Lelaki itu tak mampu berucap. Kehabisan kata. Wajahnya yang merah terbakar nampak pias. Ada kengerian di matanya.

“Kak, semak yang kita lalui tadi itu dulu pernah jadi pemukiman penduduk. Tapi rumah dan penghuninya habis saat kerusuhan.”

“Kenapa tak dibangun lagi?” tanya saya ingin tahu. Teringat saya onggokan gereja tadi.

“Itu tanah orang. Yang punya telah dibantai, takkan torang tinggal dekat situ to.”

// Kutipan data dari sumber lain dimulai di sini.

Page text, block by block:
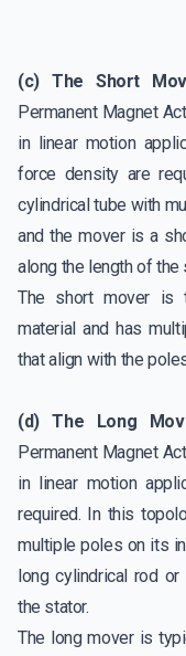
(c) The Short
Permanent Magnet
in linear motion
force density are
cylindrical tube with
and the mover is a
along the length of the
The short mover is
material and has
that align with the
(d) The Long
Permanent Magnet
in linear motion
required. In this
multiple poles on its
long cylindrical rod
the stator.
The long mover is
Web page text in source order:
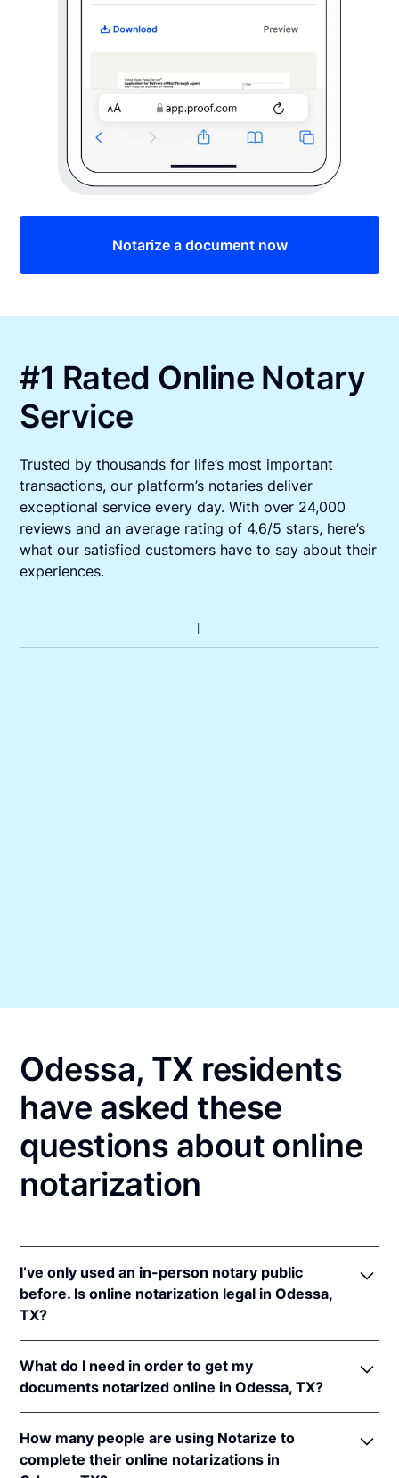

Saya tercekat. Kami lalu melalui gereja sederhana. Dari kayu. Juga rumah-rumah penduduk yang sangat sederhana. Laju motor menembus kampung yang ramai, ada masjid bagus di sana. Mayoritas penghuni Morotai memang muslim. Umumnya orang keturunan Ternate, Galela dan Tobelo. Bahasa yang mereka gunakan pun campuran ketiga bahasa daerah tersebut, ditambah bahasa pasar, bahasa sehari-hari maluku utara.

Orang-orang di kampung sangat ramah. Yang perempuan sibuk mencari kutu saat siang, yang lelaki bekerja di kebun. Ada sedikit persawahan di bagian timur, juga cengkeh, pala, dan jagung. Tanah umumnya kerontang. Meranggas. Listrik tak selalu menyala. Sinyal HP hanya milik telkomsel, itu pun hanya di dekat dermaga.

Nelayan hanya berada di sepanjang dermaga. Tak banyak. Ikan tore dan cakalang banyak dijual. Senang sekali melihat nelayan membawa hasil tangkapannya sore itu. Mungkin hanya ikan yang murah di sini. Hampir semua bahan pokok diambil dari Tobelo yang sudah dua kali lipat harganya.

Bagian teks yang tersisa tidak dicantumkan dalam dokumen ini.